Part 7 of 12 in the Engineer’s Interpretability Sequence.
Thanks to Neel Nanda. I used some very nicely-written code of his from here. And thanks to both Chris Olah and Neel Nanda for briefly discussing this challenge with me.
MI = “mechanistic interpretability”
Given a network, recover its labeling function's program.
In the last post, I argued that existing works in MI focus on solving problems that are too easy. Here, I am posing a challenge for mechanists that is still a toy problem but one that is quite a bit less convenient than studying a simple model or circuit implementing a trivial, known task. To the best of my knowledge:
Unlike prior work on MI from the AI safety interpretability community, beating this challenge would be the first example of mechanistically explaining a network’s solution to a task that was not cherrypicked by the researcher(s) doing so.
Gaining a mechanistic understanding of the models in this challenge may be difficult, but it will probably be much less difficult than mechanistically interpreting highly intelligent systems in high stakes settings in the real world. So if an approach can’t solve the type of challenge posed here, it may not be very promising for doing much heavy lifting with AI safety work.
This post comes with a GitHub repository. Check it out here. The challenge is actually two challenges in one, and the basic idea is similar to some ideas presented in Lindner et al. (2023).
Challenge 1, MNIST CNN
I made up a nonlinear labeling function that labels approximately half of all MNIST images as 0’s and the other half as 1’s. Then I trained a small CNN on these labels, and it got 96% testing accuracy. The challenge is to use MI tools on the network to recover that labeling function.

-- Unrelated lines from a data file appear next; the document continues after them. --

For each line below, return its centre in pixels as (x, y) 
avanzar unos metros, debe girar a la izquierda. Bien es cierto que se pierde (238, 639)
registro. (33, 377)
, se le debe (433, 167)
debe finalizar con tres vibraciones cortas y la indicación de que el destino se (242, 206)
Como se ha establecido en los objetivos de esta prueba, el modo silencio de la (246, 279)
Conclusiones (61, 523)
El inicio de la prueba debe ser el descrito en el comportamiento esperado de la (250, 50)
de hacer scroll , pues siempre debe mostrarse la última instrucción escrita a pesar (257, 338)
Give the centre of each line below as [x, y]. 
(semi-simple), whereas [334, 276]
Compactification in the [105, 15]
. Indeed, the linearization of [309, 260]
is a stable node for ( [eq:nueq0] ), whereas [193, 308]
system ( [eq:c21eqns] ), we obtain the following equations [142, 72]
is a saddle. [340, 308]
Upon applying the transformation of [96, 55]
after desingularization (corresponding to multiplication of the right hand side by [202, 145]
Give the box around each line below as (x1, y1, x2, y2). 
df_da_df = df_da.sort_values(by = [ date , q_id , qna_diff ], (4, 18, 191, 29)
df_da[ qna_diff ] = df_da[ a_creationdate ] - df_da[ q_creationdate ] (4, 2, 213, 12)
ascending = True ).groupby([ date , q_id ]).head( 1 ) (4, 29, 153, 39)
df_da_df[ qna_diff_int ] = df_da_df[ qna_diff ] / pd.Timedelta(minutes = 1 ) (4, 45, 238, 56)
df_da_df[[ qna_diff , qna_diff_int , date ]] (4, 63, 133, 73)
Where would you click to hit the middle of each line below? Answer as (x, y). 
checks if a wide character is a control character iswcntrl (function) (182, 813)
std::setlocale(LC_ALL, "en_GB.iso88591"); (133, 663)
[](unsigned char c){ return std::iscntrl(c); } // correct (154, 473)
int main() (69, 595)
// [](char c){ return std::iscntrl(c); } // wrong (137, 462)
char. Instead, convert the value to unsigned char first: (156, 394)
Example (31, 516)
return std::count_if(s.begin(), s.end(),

Hint 1: The labels are binary.
Hint 2: The network gets 95.58% accuracy on the test set.
Hint 3: The labeling function can be described in words in one sentence.
Hint 4: This image may be helpful.
Challenge 2, Transformer
I made up a labeling function that takes in two integers from 0 to 113 and outputs either a 0 or 1. Then, using a lot of code from Neel Nanda’s grokking work, I trained a 1-layer transformer on half of the data. It then got 97% accuracy on the test half. As before, the challenge is to use MI tools to recover the labeling function.
Hint 1: The labels are binary.
Hint 2: The network is trained on 50% of examples and gets 97.27% accuracy on the test half.
Hint 3: Here are the ground truth and learned labels. Notice how the mistakes the network makes are all near curvy parts of the decision boundary...
If you are the first person to send me the labeling function's program and a justified mechanistic explanation for either challenge (e.g. in the form of a colab notebook), I will sing your praises on my Twitter, and I would be happy to help you write a post about how you solved a problem I thought would be very difficult. Neel Nanda and I are also offering a cash prize. (Thanks to Neel for offering to contribute to the pool!) Neel will donate $250, and I will donate $500 to a high-impact charity of choice for the first person to solve each challenge. That makes the total donation prize pool $1,500.
For this challenge, I intentionally designed the labeling functions to not be overly simple. But I will not be too surprised if someone reverse-engineers them with MI tools, and if so, I will be extremely interested in how.
Neither of the models perfectly label the validation set. One may object that this will make the problem unfairly difficult because if there is no convergence on the same behavior as the actual labeling function, then how is one supposed to find that function inside the model? This is kind of the point though. Real models that real engineers have to work with don’t tend to conveniently grok onto a simple, elegant, programmatic solution to a problem.
- Do you agree or disagree that if mechanistic interpretability tools are unable to solve problems like these that they are unlikely to be very useful for safety?
- Are there reasons to expect that systems that are larger or trained to be more intrinsically interpretable may be substantially easier to interpret than small models like these?
Edit: played around with the models, it seems like the transformer only gets 99.7% train accuracy and 97.5% test accuracy!
The MNIST CNN was trained only on the 50k training examples.
I did not guarantee that the models had perfect train accuracy. I don't believe they did.
I think that any interpretability tools are allowed. Saliency maps are fine. But to 'win,' a submission needs to come with a mechanistic explanation and sufficient evidence for it. It is possible to beat this challenge by using non mechanistic techniques to figure out the labeling function and then using that knowledge to find mechanisms by which the networks classify the data.
At the end of the day, I (and possibly Neel) will have the final say in things.
Does the “ground truth” shows the correct label function on 100% of the training and test data? If so, what’s the relevance of the transformer which imperfectly implements the label function?
Yes, it does show the ground truth.
The goal of the challenge is not to find the labels, but to find the program that explains them using MI tools. In the post, when I say labeling "function", I really mean labeling "program" in this case.